GBPUSD has been trading within a downward sloping channel since June 1, while more recently, it hit a fresh 13-month low of 1.3193 before turning higher. Also, the price resumed its downward move after it found strong resistance around the 200-day simple moving average (SMA) and the 61.8% Fibonacci retracement level of the down leg from 1.4248 to 1.3193 at 1.3845.
Technically, the bias is looking bearish as the MACD oscillator is edging sideways in the negative territory, while the RSI is heading north after touching its 30 oversold level. In trend indicators, the short-term SMAs are still following the declining price action.
If sellers sink below the 13-month low of 1.3193, they could meet the return line of the descending pattern around the 1.3105 support.
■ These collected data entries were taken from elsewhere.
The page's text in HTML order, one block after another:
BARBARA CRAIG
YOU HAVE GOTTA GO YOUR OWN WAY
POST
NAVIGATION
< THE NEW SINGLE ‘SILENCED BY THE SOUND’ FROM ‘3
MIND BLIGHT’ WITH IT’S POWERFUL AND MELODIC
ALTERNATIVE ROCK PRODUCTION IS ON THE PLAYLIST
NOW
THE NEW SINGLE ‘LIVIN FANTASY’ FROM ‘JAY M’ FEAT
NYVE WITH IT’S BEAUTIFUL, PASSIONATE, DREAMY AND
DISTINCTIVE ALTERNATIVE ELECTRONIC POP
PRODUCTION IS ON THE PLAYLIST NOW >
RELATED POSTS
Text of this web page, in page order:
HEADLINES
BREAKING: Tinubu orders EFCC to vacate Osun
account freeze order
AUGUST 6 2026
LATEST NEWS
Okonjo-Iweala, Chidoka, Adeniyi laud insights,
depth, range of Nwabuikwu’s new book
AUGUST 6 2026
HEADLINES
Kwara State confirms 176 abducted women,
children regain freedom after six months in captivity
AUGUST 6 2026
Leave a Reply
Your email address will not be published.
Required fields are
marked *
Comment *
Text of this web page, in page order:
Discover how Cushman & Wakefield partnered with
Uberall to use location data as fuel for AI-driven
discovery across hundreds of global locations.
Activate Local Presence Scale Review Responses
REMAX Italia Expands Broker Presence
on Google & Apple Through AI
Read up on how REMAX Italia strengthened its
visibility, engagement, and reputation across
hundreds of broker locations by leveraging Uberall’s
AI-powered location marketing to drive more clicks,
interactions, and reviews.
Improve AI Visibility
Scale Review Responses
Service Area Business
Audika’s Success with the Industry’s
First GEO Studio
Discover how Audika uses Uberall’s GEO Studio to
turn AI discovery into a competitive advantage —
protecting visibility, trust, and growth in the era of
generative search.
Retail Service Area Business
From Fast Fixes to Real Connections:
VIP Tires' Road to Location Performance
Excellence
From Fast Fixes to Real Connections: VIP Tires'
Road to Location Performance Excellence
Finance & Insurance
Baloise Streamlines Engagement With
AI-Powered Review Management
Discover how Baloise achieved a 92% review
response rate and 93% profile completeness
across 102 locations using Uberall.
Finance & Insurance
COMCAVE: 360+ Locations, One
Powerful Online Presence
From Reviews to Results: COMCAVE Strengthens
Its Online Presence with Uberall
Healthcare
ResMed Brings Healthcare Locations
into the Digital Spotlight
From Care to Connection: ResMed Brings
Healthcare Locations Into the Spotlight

Steeper declines under the line would need to tackle a more durable support section from 1.2855 to the 1.2655 low to persist.
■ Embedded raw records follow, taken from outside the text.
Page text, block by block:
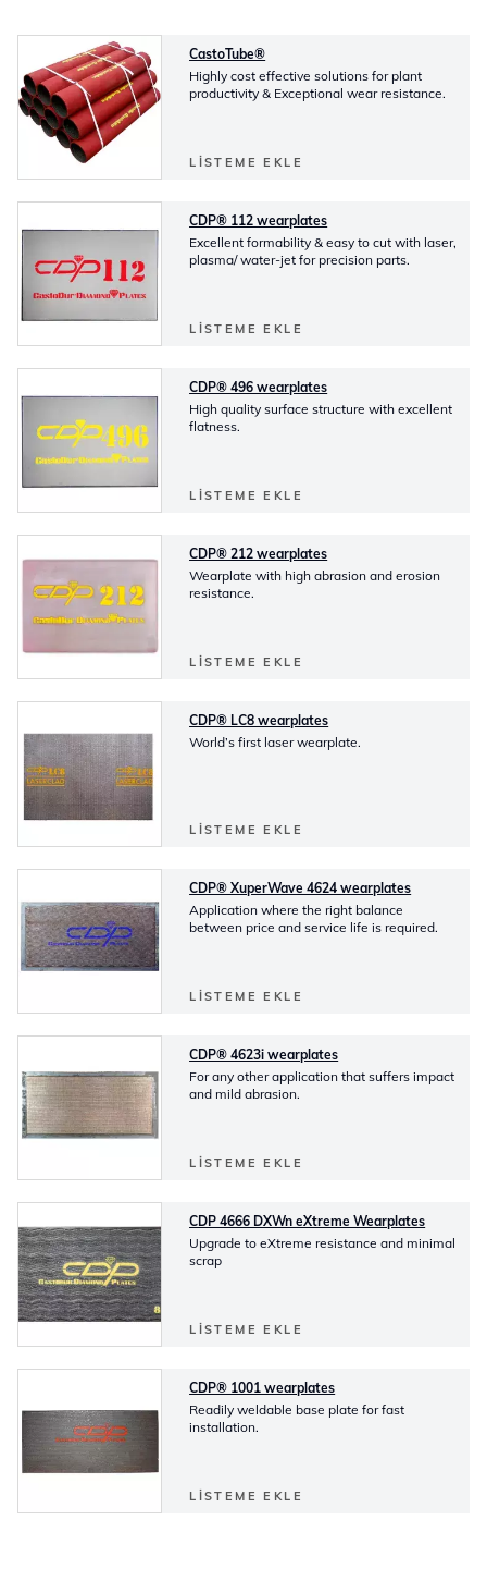
CastoTube®
Highly cost effective solutions for plant
productivity & Exceptional wear resistance.
LISTEME EKLE
CDP® 112 wearplates
Excellent formability & easy to cut with laser,
plasma/ water-jet for precision parts.
LISTEME EKLE
CDP® 496 wearplates
High quality surface structure with excellent
flatness.
LISTEME EKLE
CDP® 212 wearplates
Wearplate with high abrasion and erosion
resistance.
LISTEME EKLE
CDP® LC8 wearplates
World’s first laser wearplate.
LISTEME EKLE
CDP® XuperWave 4624 wearplates
Application where the right balance
between price and service life is required.
LISTEME EKLE
CDP® 4623i wearplates
For any other application that suffers impact
and mild abrasion.
LISTEME EKLE
CDP 4666 DXWn eXtreme Wearplates
Upgrade to eXtreme resistance and minimal
scrap
LISTEME EKLE
CDP® 1001 wearplates
Readily weldable base plate for fast
installation.
LISTEME EKLE
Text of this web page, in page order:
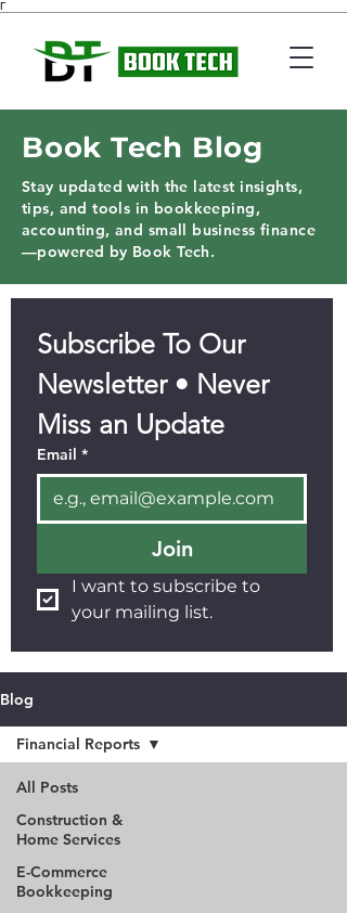
Γ
Book Tech Blog
Stay updated with the latest insights,
tips, and tools in bookkeeping,
accounting, and small business finance
—powered by Book Tech.
Subscribe To Our
Newsletter • Never
Miss an Update
Email *
Join
I want to subscribe to
your mailing list.
Blog
All Posts
Construction &
Home Services
E-Commerce
Bookkeeping
Financial Reports
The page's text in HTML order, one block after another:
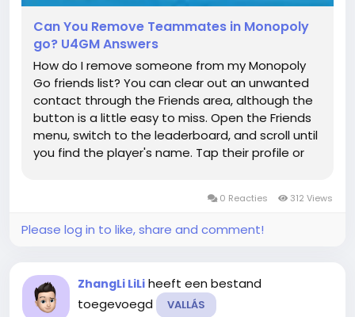
Can You Remove Teammates in Monopoly
go? U4GM Answers
How do I remove someone from my Monopoly
Go friends list? You can clear out an unwanted
contact through the Friends area, although the
button is a little easy to miss. Open the Friends
menu, switch to the leaderboard, and scroll until
you find the player's name. Tap their profile or
0 Reacties 312 Views
Please log in to like, share and comment!
ZhangLi LiLi heeft een bestand
toegevoegd
VALLÁS
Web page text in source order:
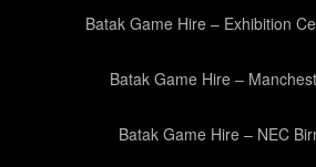
Batak Game Hire – Exhibition
Batak Game Hire –
Batak Game Hire – NEC
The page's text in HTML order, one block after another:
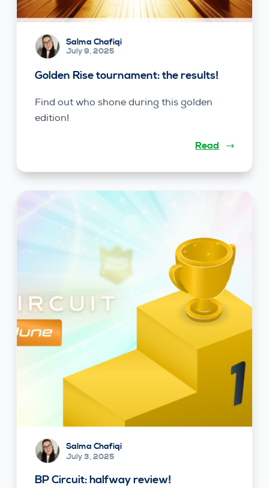
Salma Chafiqi
July 9, 2025
Golden Rise tournament: the results!
Find out who shone during this golden
edition!
Read
Salma Chafiqi
July 3, 2025
BP Circuit: halfway review!
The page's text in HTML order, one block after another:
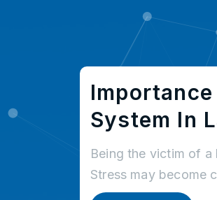
System In
Being the victim of a
Stress may become
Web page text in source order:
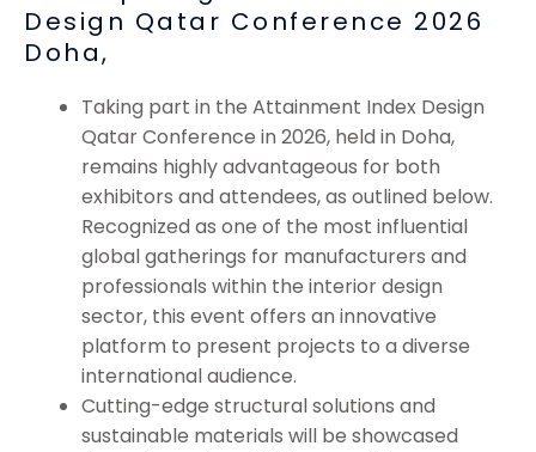
Design Qatar Conference 2026
Doha,
Taking part in the Attainment Index Design
Qatar Conference in 2026, held in Doha,
remains highly advantageous for both
exhibitors and attendees, as outlined below.
Recognized as one of the most influential
global gatherings for manufacturers and
professionals within the interior design
sector, this event offers an innovative
platform to present projects to a diverse
international audience.
Cutting-edge structural solutions and
sustainable materials will be showcased
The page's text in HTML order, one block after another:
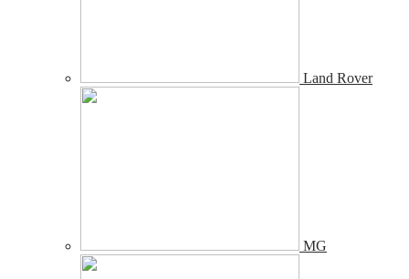
Land Rover
MG
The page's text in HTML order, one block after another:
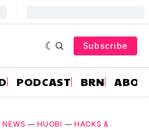
Subscribe
PODCAST BRN
NEWS —HUOBI — HACKS &
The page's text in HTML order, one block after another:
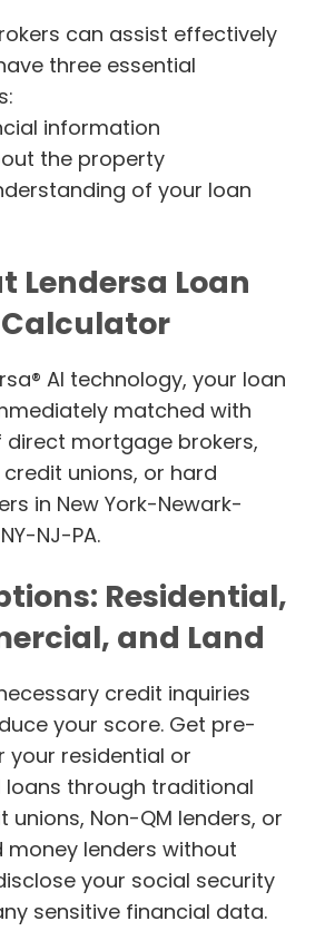
can assist effectively
three essential
information
the property
of your loan
Lendersa Loan
Calculator
AI technology, your loan
matched with
direct mortgage brokers,
unions, or hard
in New York-Newark-
NJ-PA.
Residential,
and Land
credit inquiries
your score. Get pre-
your residential or
through traditional
unions, Non-QM lenders, or
money lenders without
your social security
sensitive financial data.
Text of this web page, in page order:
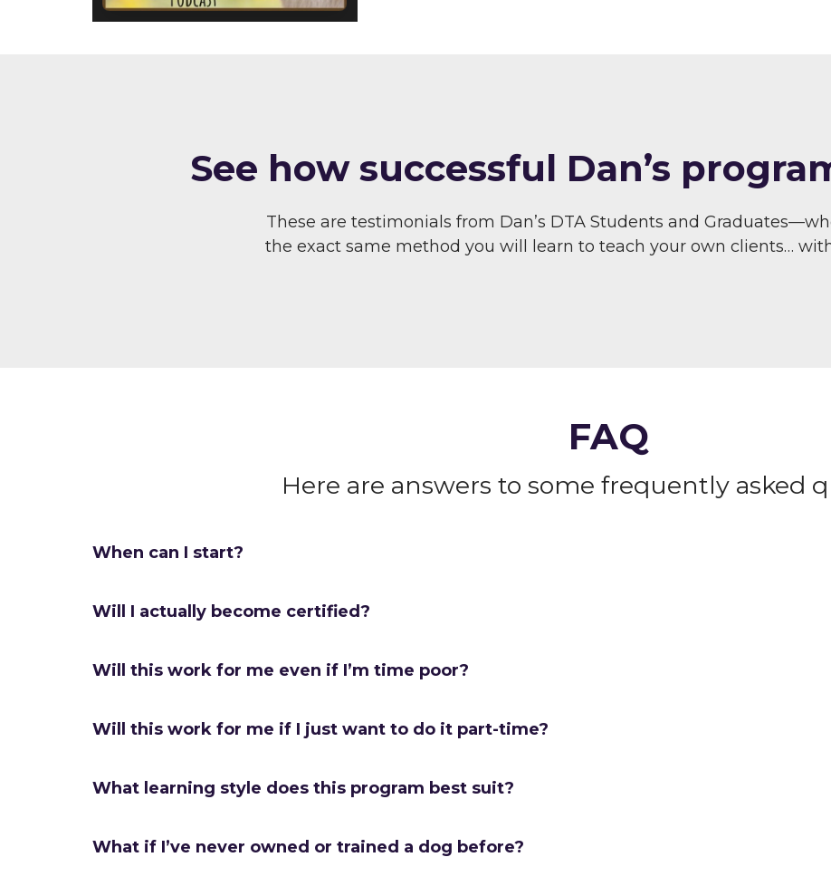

If buying interest picks up, early resistance could occur at the 1.3370 tough barrier, which overlaps with the 20-day SMA. A violation of this level may boost the pair towards the 23.6% Fibonacci of 1.3442 and the 1.3510 barrier. If advances endure past these obstacles, buyers could then target the 38.2% Fibonacci of 1.3595, before considering the break above the channel for more bullish moves.
Overall, the very short-term picture remains bearish below the descending line. A break below 1.3193 would further worsen the outlook.